Après un retour sans difficulté, nous voici à nouveau à Makassar, la très grande ville de Sulawesi. Je passe la matinée à négocier, remplir puis transporter mes 170 litres de gasoil… Une fois de plus, le laborieux remplissage se fait à la main avec une boite de conserve de 1 litre mais ce qui change, c'est le mode de transport. Je loue les services de 2 rickshaws pour trimballer mes 90 kilos et les 170 kilos du précieux carburant, le chauffeur à intérêt à avoir de bonnes gambettes...

Pascale me rejoint ensuite et nous partons faire des courses. On trouve enfin de tout, des miroirs sur mesure, du gaz, des outils et même du fromage !!!

Usman nous promène dans sa grande pirogue et l'annexe reste à poste, suspendue aux bossoirs. Jean-Claude, mon oncle m'avait donné des paquets de cordages en nylon dont il n'avait plus besoin et nous négocions nos transports à coup d'amarres…

Il fait à nouveau très chaud et beau et ce soir, nous dinons dans un petit marché en bord de mer avant de retrouver notre Badinguet au mouillage. Nous y retrouvons Christophe, Thari et leurs deux filles Mina et Ella. Suisses de Genève, ils reviennent du pays Torajah où nous les avions croisés. Nous passons une excellente soirée en leur compagnie.

 

03-04/08/12

Nous continuons à dénicher tout ce qui nous fait défaut depuis un mois. La bouteille de plongée est regonflée et nous faisons même venir un plongeur pour nettoyer complètement la coque de Badinguet.

Makassar est une grande ville extrêmement polluée et chaque déplacement en rickshaw nécessite le port d'un masque mais en les voyant foncer à contre-sens de la circulation, c'est plutôt le port du casque que nous voudrions…

Le port de bateaux traditionnels bugis est à 25 minutes de pousse-pousse et le village attenant remporte haut la main, la palme de l'endroit le plus sale que nous ayons jamais vu ! Les gens vivent sur une décharge, tout est jeté à l'extérieur et la couche de déchets entre et sous les maisons doit atteindre une épaisseur importante… Les odeurs immondes ajoutent une note de plus pour nous inciter à fuir cet endroit ignoble. Nous sommes effarés ! Il y a la place pour mettre des poubelles, des futs ou creuser des trous pour brûler tout ça…

Au retour, la circulation est épouvantable et le rickshaw est immobilisé dans les embouteillages. Assis au ras du bitume, nous sommes au même niveau que les échappements des gros 4X4 et avant de mourir asphyxiés, nous quittons le pousse-pousse pour marcher le long de la route saturée… Un caniveau sépare deux dalles de trottoir et j'enjambe l'obstacle facilement, Pascale est quelques mètres derrière moi…

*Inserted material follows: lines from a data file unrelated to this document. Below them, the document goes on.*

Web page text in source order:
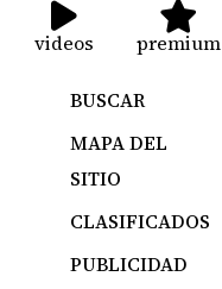
videos premium
BUSCAR
MAPA DEL
SITIO
CLASIFICADOS
PUBLICIDAD
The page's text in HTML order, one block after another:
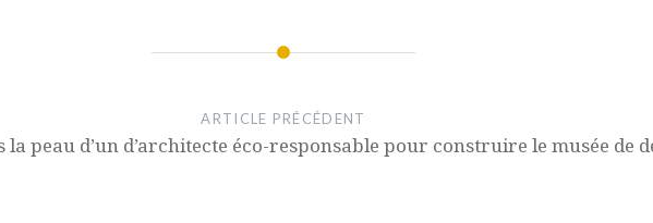
ARTICLE PRÉCÉDENT
la peau d’un d’architecte éco-responsable pour construire le musée de

Je ne sais pas si cela va devenir une habitude mais le bord du caniveau s'effondre et je tombe très brutalement dans la rigole pleine de liquide noire… Si le contenu du caniveau avait été propre, je me serai rendu compte de la profondeur et du danger mais il est trop tard et je ne touche le fond du réservoir qu'un mètre plus bas…. J'ai du goudron jusqu'en haut des cuisses et j'ai heurté très violement les bords de la rigole en tombant… Je sors difficilement de ce grand trou car je me suis vraiment fait mal à la cuisse gauche. En plus des nombreuses écorchures souillées, j'ai une "béquille" monstrueuse et je ne peux plus me servir de mon quadriceps ! Merde, fait chier de bordel à cul !!!!

Je reste un long moment, allongé par terre, incapable de me relever et c'est très prudemment que je me redresse lorsque des gens approchent avec de l'eau et des produits désinfectants… Il y a du goudron partout et il me faut bien 20 minutes pour me nettoyer un peu en sautillant sur une jambe.

Retour au bateau rapidement pour un nettoyage en règle et un sérieux badigeonnage à la Bétadine… Ma cuisse est nettement gonflée et je redoute les heures qui vont suivre…

L'après-midi est très calme, je reste allongé, la jambe en l'air pour limiter l'hématome et nous nous couchons tôt.